Coast Guard, DOT.
Temporary final rule.
The Coast Guard is establishing a temporary security zone in the Captain of the Port Cleveland zone for the Perry Nuclear Power Plant. This security zone is necessary to protect this nuclear power plant from possible sabotage or other subversive acts, accidents, or possible acts of terrorism. Entry into, transit through or anchoring within this security zone on Lake Erie is prohibited unless authorized by the Captain of the Port Cleveland or his designated on-scene representative.
This rule is effective from October 1, 2001 through June 15, 2002.

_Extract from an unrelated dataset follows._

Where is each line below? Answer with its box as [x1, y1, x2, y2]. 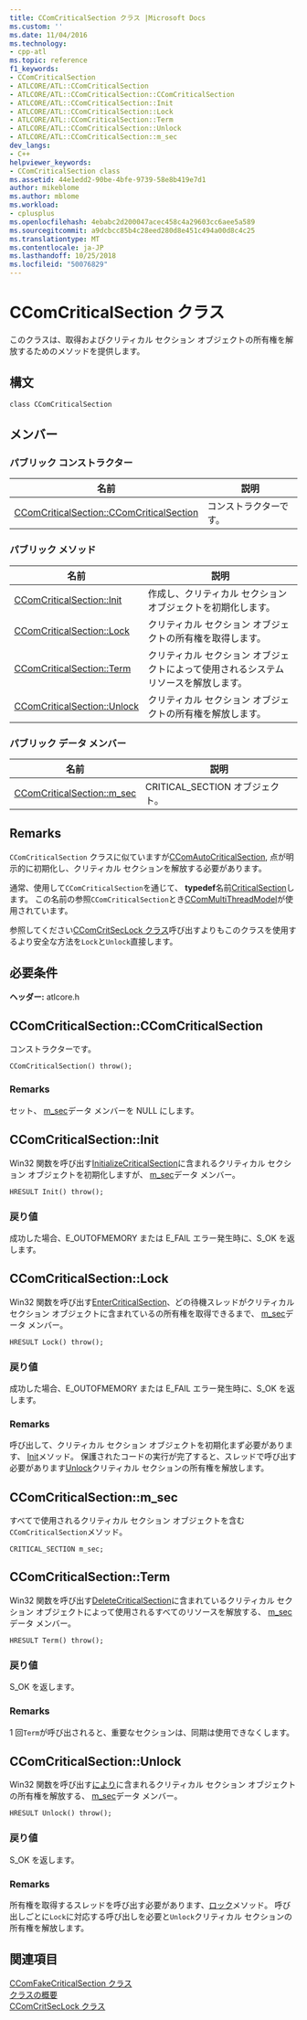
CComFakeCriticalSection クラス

Documents indicated in this preamble as being available in the docket, are part of docket CGD09-01-130 and are available for inspection or copying at U.S. Coast Guard Marine Safety Cleveland, 1055 East Ninth Street, Cleveland, Ohio 44126 between 8 a.m. and 4 p.m., Monday through Friday, except Federal holidays.Start Further Info
FOR FURTHER INFORMATION CONTACT:
Lieutenant Junior Grade Allen Turner, U.S. Coast Guard Marine Safety Office Cleveland, (216) 937-0111.End Further Info End Preamble Start Supplemental Information
As authorized by 5 U.S.C. 553, we did not publish a notice of proposed rulemaking (NPRM) for this regulation. Under 5 U.S.C. 553(b)(B), the Coast Guard finds that good cause exists for not publishing an NPRM, and, under 5 U.S.C. 553(d)(3), good cause exists for making this rule effective less than 30 days after publication in the Federal Register. Following the catastrophic nature and extent of damage realized from the aircraft flown into the World Trade Center towers on September 11, 2001, this rulemaking is urgently necessary to protect the national security interests of the United States against future potential terrorists strikes against public and governmental targets. A similar attack was conducted against the Pentagon on the same day. National security and intelligence officials warn that future terrorist attacks against civilian targets may be anticipated. Publication of a notice of proposed rulemaking and delay of effective date would be contrary to the public interest because immediate action is necessary to protect against the possible loss of life, injury, or damage to property.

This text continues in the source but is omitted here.